## [What this task involves]
Each entry is to be reproduced verbatim, and images are to be omitted.
== == ==
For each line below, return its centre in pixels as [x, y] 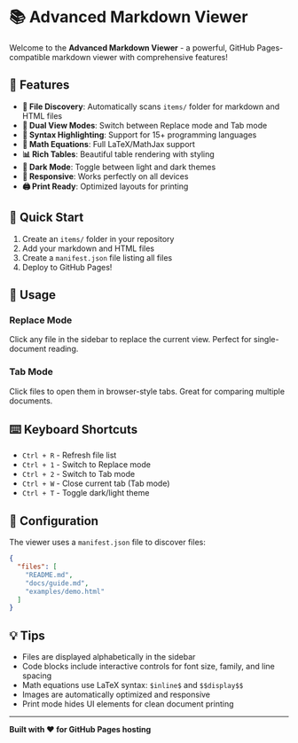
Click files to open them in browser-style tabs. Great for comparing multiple [147, 391]
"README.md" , [49, 575]
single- [266, 340]
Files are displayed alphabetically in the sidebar [109, 657]
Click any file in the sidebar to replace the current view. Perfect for [130, 340]
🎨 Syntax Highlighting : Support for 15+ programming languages [139, 135]
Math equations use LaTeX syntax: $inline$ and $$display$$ [133, 685]
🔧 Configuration [54, 521]
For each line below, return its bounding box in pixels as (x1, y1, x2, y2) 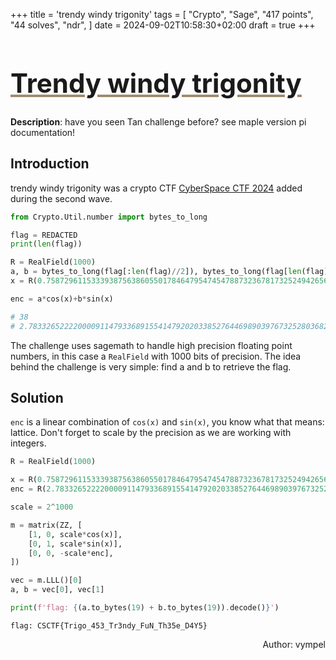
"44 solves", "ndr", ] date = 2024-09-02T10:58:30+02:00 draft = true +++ (10, 19, 316, 31)
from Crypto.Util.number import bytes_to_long (10, 212, 208, 222)
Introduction (10, 155, 90, 173)
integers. (10, 437, 47, 449)
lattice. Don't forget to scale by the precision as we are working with (10, 427, 292, 439)
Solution (10, 390, 64, 406)
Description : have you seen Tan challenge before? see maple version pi (10, 115, 307, 128)
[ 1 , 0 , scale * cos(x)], (28, 529, 123, 539)
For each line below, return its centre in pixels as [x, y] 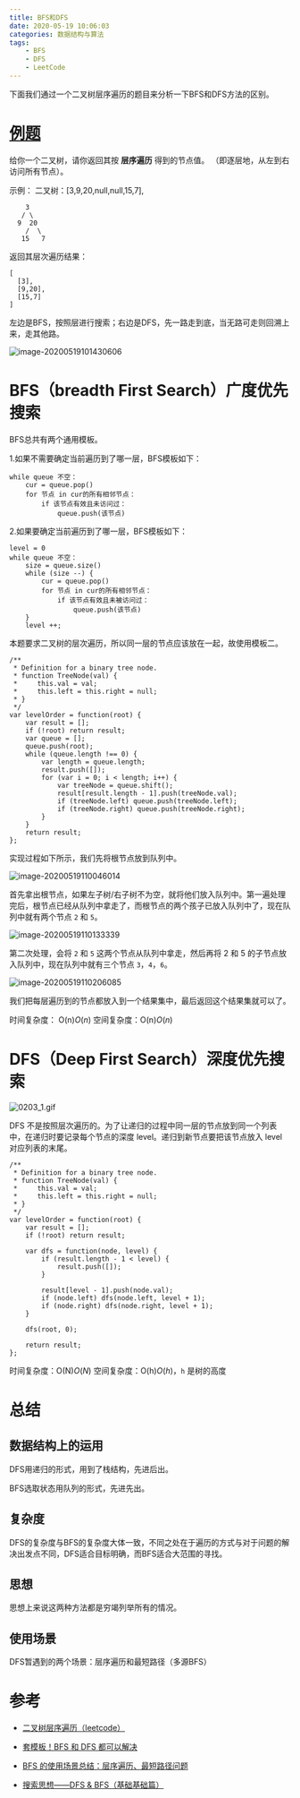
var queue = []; [56, 738]
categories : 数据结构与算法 [57, 34]
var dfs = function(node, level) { [92, 1251]
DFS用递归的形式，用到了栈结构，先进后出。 [92, 1468]
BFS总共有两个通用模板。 [56, 439]
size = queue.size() [63, 565]
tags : [19, 43]
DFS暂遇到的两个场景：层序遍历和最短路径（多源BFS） [110, 1662]
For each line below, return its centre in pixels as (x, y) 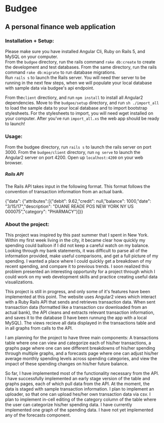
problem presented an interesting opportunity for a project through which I (80, 272)
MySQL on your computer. (32, 57)
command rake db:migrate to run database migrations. (60, 72)
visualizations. (20, 282)
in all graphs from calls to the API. (39, 328)
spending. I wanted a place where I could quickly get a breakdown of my (78, 261)
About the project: (27, 224)
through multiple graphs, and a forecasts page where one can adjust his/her (82, 353)
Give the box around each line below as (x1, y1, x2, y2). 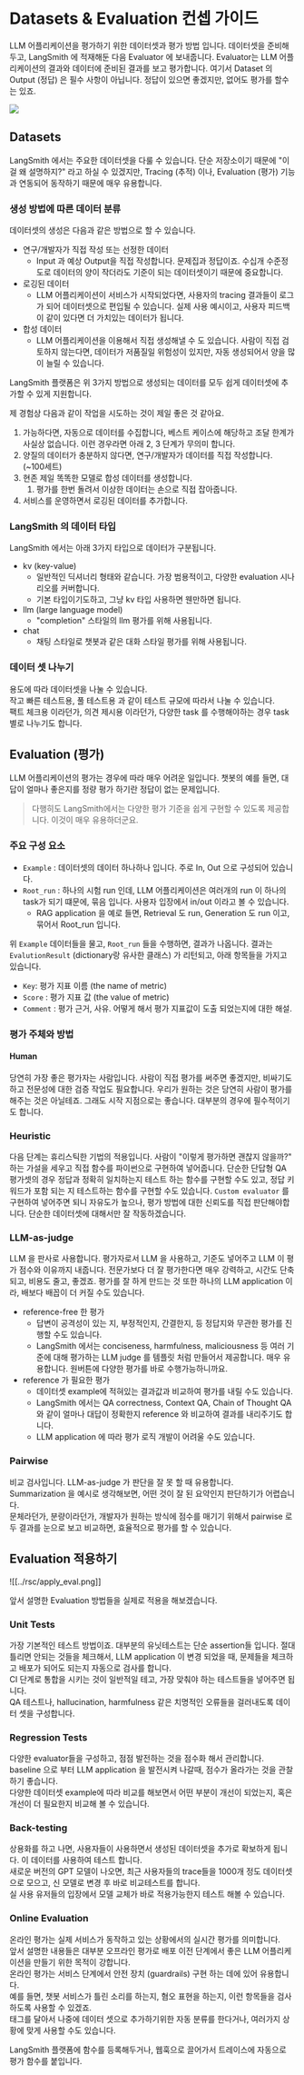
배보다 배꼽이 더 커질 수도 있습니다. (21, 1287, 145, 1298)
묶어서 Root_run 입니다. (35, 919, 121, 930)
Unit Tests (9, 1618, 56, 1631)
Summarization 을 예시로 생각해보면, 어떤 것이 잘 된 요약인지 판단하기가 (9, 1488, 264, 1499)
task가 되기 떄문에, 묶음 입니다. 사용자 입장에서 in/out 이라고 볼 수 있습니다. (22, 896, 289, 907)
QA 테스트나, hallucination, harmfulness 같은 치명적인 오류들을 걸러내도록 (9, 1696, 274, 1707)
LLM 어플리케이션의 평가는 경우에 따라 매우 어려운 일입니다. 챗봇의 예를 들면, (9, 773, 279, 783)
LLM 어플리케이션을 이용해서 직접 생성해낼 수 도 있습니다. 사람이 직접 (35, 335, 280, 346)
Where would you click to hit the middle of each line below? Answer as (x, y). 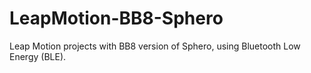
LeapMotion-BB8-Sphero (116, 18)
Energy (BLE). (38, 56)
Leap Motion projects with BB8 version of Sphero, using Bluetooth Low (155, 46)
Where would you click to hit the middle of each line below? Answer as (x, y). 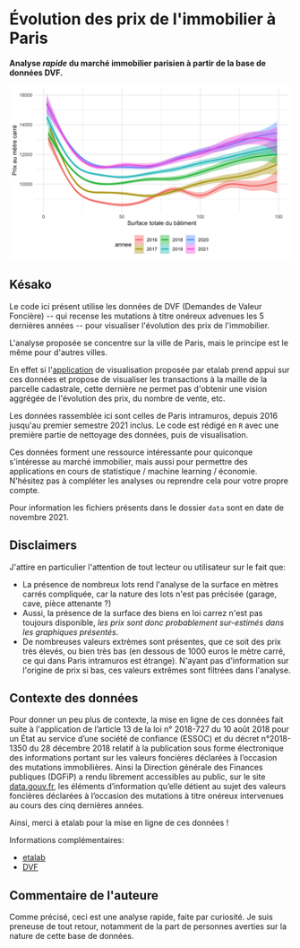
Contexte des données (74, 698)
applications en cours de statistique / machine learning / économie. (133, 471)
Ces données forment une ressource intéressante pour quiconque (131, 452)
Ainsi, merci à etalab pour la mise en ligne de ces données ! (119, 823)
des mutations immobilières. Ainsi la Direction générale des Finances (136, 768)
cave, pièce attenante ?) (67, 603)
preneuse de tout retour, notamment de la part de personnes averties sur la (148, 926)
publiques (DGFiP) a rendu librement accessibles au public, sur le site (137, 777)
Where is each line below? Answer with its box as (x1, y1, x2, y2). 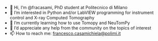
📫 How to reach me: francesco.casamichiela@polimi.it (9, 30, 121, 36)
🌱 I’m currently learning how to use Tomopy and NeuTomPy (9, 20, 130, 26)
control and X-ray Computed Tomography (9, 15, 95, 20)
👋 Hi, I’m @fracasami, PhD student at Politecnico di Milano (9, 5, 128, 10)
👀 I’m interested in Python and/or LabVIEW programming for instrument (9, 10, 154, 15)
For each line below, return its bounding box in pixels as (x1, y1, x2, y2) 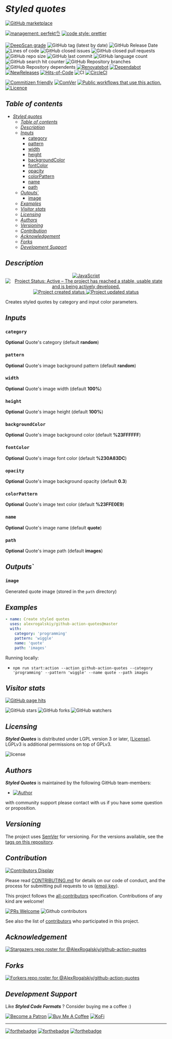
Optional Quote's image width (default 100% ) (5, 385, 102, 392)
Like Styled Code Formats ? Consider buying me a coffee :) (5, 1003, 132, 1010)
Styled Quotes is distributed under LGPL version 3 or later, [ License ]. (5, 736, 152, 742)
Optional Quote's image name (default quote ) (5, 524, 102, 531)
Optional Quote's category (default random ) (5, 339, 99, 345)
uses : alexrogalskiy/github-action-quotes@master (10, 621, 118, 627)
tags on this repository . (5, 839, 54, 845)
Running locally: (5, 655, 39, 661)
== == ==
## [Response to the exercise]
For each line below, return its centre in pixels as [x, y] 
Click files to open them in browser-style tabs. Great for comparing multiple [147, 391]
"README.md" , [49, 575]
single- [266, 340]
Files are displayed alphabetically in the sidebar [109, 657]
Click any file in the sidebar to replace the current view. Perfect for [130, 340]
🎨 Syntax Highlighting : Support for 15+ programming languages [139, 135]
Math equations use LaTeX syntax: $inline$ and $$display$$ [133, 685]
🔧 Configuration [54, 521]
For each line below, return its bounding box in pixels as (x1, y1, x2, y2) 
"44 solves", "ndr", ] date = 2024-09-02T10:58:30+02:00 draft = true +++ (10, 19, 316, 31)
from Crypto.Util.number import bytes_to_long (10, 212, 208, 222)
Introduction (10, 155, 90, 173)
integers. (10, 437, 47, 449)
lattice. Don't forget to scale by the precision as we are working with (10, 427, 292, 439)
Solution (10, 390, 64, 406)
Description : have you seen Tan challenge before? see maple version pi (10, 115, 307, 128)
[ 1 , 0 , scale * cos(x)], (28, 529, 123, 539)
For each line below, return its centre in pixels as [x, y] 
var queue = []; [56, 738]
categories : 数据结构与算法 [57, 34]
var dfs = function(node, level) { [92, 1251]
DFS用递归的形式，用到了栈结构，先进后出。 [92, 1468]
BFS总共有两个通用模板。 [56, 439]
size = queue.size() [63, 565]
tags : [19, 43]
DFS暂遇到的两个场景：层序遍历和最短路径（多源BFS） [110, 1662]
For each line below, return its centre in pixels as (x, y) 
problem presented an interesting opportunity for a project through which I (80, 272)
MySQL on your computer. (32, 57)
command rake db:migrate to run database migrations. (60, 72)
visualizations. (20, 282)
in all graphs from calls to the API. (39, 328)
spending. I wanted a place where I could quickly get a breakdown of my (78, 261)
About the project: (27, 224)
through multiple graphs, and a forecasts page where one can adjust his/her (82, 353)
Give the box around each line below as (x1, y1, x2, y2). 
배보다 배꼽이 더 커질 수도 있습니다. (21, 1287, 145, 1298)
묶어서 Root_run 입니다. (35, 919, 121, 930)
Unit Tests (9, 1618, 56, 1631)
Summarization 을 예시로 생각해보면, 어떤 것이 잘 된 요약인지 판단하기가 (9, 1488, 264, 1499)
task가 되기 떄문에, 묶음 입니다. 사용자 입장에서 in/out 이라고 볼 수 있습니다. (22, 896, 289, 907)
QA 테스트나, hallucination, harmfulness 같은 치명적인 오류들을 걸러내도록 (9, 1696, 274, 1707)
LLM 어플리케이션의 평가는 경우에 따라 매우 어려운 일입니다. 챗봇의 예를 들면, (9, 773, 279, 783)
LLM 어플리케이션을 이용해서 직접 생성해낼 수 도 있습니다. 사람이 직접 (35, 335, 280, 346)
Where would you click to hit the middle of each line below? Answer as (x, y). 
LeapMotion-BB8-Sphero (116, 18)
Energy (BLE). (38, 56)
Leap Motion projects with BB8 version of Sphero, using Bluetooth Low (155, 46)
Where would you click to hit the middle of each line below? Answer as (x, y). 
Contexte des données (74, 698)
applications en cours de statistique / machine learning / économie. (133, 471)
Ces données forment une ressource intéressante pour quiconque (131, 452)
Ainsi, merci à etalab pour la mise en ligne de ces données ! (119, 823)
des mutations immobilières. Ainsi la Direction générale des Finances (136, 768)
cave, pièce attenante ?) (67, 603)
preneuse de tout retour, notamment de la part de personnes averties sur la (148, 926)
publiques (DGFiP) a rendu librement accessibles au public, sur le site (137, 777)
Where is each line below? Answer with its box as (x1, y1, x2, y2). 
📫 How to reach me: francesco.casamichiela@polimi.it (9, 30, 121, 36)
🌱 I’m currently learning how to use Tomopy and NeuTomPy (9, 20, 130, 26)
control and X-ray Computed Tomography (9, 15, 95, 20)
👋 Hi, I’m @fracasami, PhD student at Politecnico di Milano (9, 5, 128, 10)
👀 I’m interested in Python and/or LabVIEW programming for instrument (9, 10, 154, 15)
For each line below, return its bounding box in pixels as (x1, y1, x2, y2) 
Optional Quote's image width (default 100% ) (5, 385, 102, 392)
Like Styled Code Formats ? Consider buying me a coffee :) (5, 1003, 132, 1010)
Styled Quotes is distributed under LGPL version 3 or later, [ License ]. (5, 736, 152, 742)
Optional Quote's image name (default quote ) (5, 524, 102, 531)
Optional Quote's category (default random ) (5, 339, 99, 345)
uses : alexrogalskiy/github-action-quotes@master (10, 621, 118, 627)
tags on this repository . (5, 839, 54, 845)
Running locally: (5, 655, 39, 661)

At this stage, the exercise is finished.